Olimpiadi Milano-Cortina 2026. L’arcivescovo Delpini: “Siano giorni di festa, profezia e condivisione”

La preghiera per la manifestazione mondiale che inizierà il 6 febbraio

foto archivio Afp/Agensir

I 25esimi Giochi olimpici invernali Milano Cortina 2026 si terranno dal 6 al 22 febbraio. Le gare si svolgeranno, oltre che a Milano e a Cortina d’Ampezzo, a Rho (Milano), Assago (Milano), Bormio (Sondrio, Livigno (Sondrio), Predazzo (Trento) Rasun-Anterselva (Bolzano), Tesero (Trento).

“Giorni di pace, di festa, di bellezza”

“Siano giorni di festa, Padre nostro, Padre di tutti!
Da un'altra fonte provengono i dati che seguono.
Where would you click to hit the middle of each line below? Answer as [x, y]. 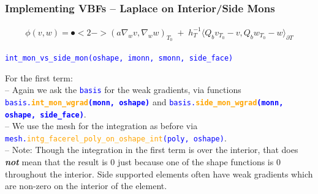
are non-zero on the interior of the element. [86, 186]
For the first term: [39, 77]
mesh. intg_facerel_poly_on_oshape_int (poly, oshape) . [116, 137]
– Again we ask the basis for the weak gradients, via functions [123, 90]
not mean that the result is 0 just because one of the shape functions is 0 [143, 162]
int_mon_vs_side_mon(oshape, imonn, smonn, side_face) [119, 58]
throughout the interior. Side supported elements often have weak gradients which [159, 173]
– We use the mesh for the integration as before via [101, 126]
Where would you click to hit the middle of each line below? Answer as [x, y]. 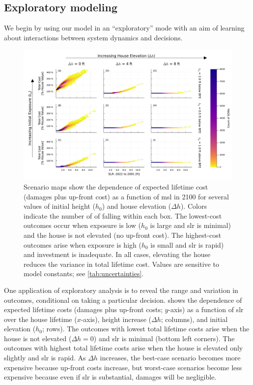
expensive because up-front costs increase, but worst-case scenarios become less [123, 367]
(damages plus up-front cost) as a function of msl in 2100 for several [126, 196]
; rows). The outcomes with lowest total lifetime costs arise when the [146, 329]
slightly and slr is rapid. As [45, 358]
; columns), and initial [194, 319]
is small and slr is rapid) [187, 244]
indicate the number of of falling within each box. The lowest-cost [123, 215]
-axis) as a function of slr [206, 309]
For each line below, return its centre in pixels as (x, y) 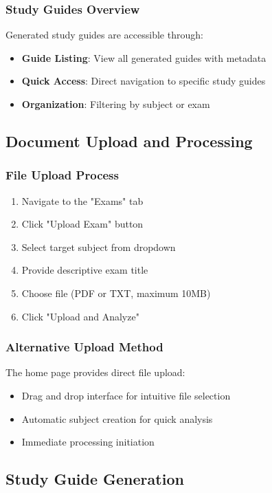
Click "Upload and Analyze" (80, 316)
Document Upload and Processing (129, 141)
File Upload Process (62, 175)
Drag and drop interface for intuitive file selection (126, 395)
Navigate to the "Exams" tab (82, 200)
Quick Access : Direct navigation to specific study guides (144, 81)
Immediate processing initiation (88, 442)
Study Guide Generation (95, 479)
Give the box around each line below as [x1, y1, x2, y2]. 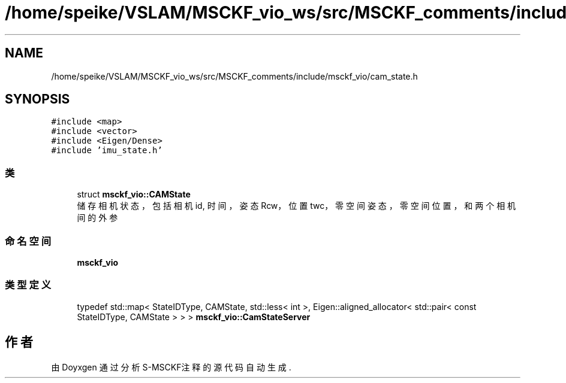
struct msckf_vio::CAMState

Sia festa per l’incontro di pace tra i popoli, sia festa per la bellezza delle gare e dei risultati, sia festa perché le Olimpiadi e le Paralimpiadi non escludono nessuno”.

È l’invocazione con cui si apre la preghiera per i Giochi olimpici e paralimpici di Milano-Cortina 2026 composta dall’arcivescovo di Milano, monsignor Mario Delpini. “Siano giorni di profeziaprosegue il testo – profezia della vocazione alla fraternità universale, profezia per la testimonianza di onestà in ogni cosa, profezia perché le Olimpiadi e le Paralimpiadi piantano nella vicenda umana eccellenza, amicizia, rispetto”.
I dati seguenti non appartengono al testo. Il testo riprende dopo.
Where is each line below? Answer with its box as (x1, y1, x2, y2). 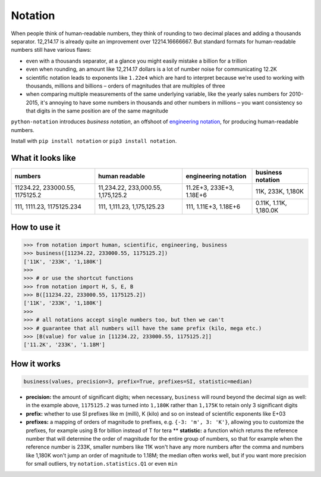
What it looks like (11, 153, 77, 163)
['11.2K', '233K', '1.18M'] (23, 341, 105, 348)
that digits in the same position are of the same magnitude (26, 107, 169, 114)
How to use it (11, 222, 61, 232)
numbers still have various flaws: (11, 46, 92, 54)
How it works (11, 358, 61, 369)
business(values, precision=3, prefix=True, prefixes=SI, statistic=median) (23, 378, 253, 385)
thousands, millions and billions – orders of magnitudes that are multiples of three (26, 82, 225, 89)
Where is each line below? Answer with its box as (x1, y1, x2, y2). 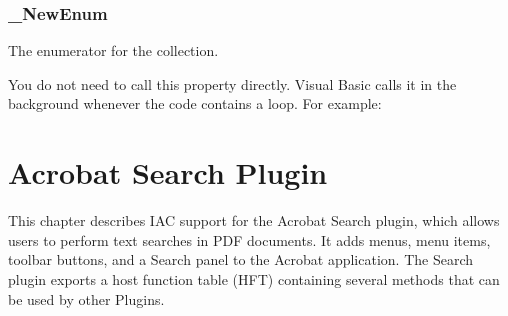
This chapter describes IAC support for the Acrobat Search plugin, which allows (8, 210, 500, 231)
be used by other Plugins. (8, 288, 165, 309)
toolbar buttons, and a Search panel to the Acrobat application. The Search (8, 249, 473, 270)
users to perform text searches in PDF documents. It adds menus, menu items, (8, 229, 491, 250)
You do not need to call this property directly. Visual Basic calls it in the (8, 73, 457, 94)
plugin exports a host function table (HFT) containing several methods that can (8, 268, 500, 289)
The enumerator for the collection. (8, 40, 219, 61)
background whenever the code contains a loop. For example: (8, 93, 382, 114)
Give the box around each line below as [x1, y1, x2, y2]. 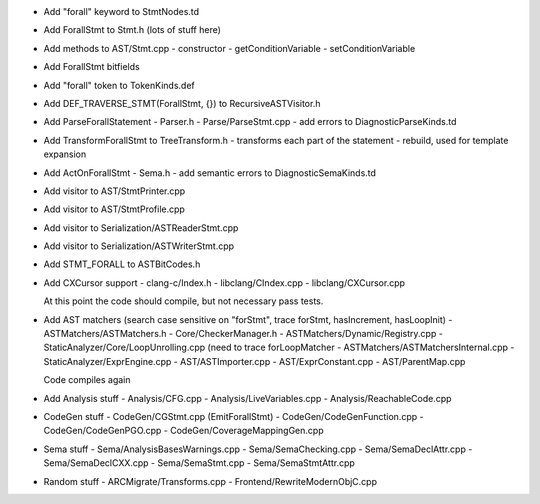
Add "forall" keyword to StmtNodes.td [43, 6, 200, 17]
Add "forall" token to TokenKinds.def [43, 79, 195, 91]
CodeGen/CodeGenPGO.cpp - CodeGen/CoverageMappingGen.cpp [43, 425, 324, 437]
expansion [43, 148, 87, 160]
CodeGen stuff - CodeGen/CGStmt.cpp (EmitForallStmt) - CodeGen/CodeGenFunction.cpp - [43, 410, 424, 422]
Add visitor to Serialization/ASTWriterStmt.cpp [43, 240, 235, 252]
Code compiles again [43, 374, 131, 386]
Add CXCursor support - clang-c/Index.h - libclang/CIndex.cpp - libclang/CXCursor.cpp [43, 276, 405, 289]

“Le risorse non siano per i ricchi, ma per tutti”

Il presule chiede inoltre che siano “giorni di condivisione, perché la festa non dimentica le tragedie, perché le risorse non siano per i ricchi, ma per tutti, perché le Olimpiadi e le Paralimpiadi alimentano la cultura della pace”.

La preghiera si conclude con l’invocazione: “Donaci, Padre nostro, Padre di tutti, lo Spirito del tuo Figlio Gesù e questo tempo sia occasione di bene, responsabilità di operare per il bene, gioia di contemplare il crescere del bene di tutti, per tutti”.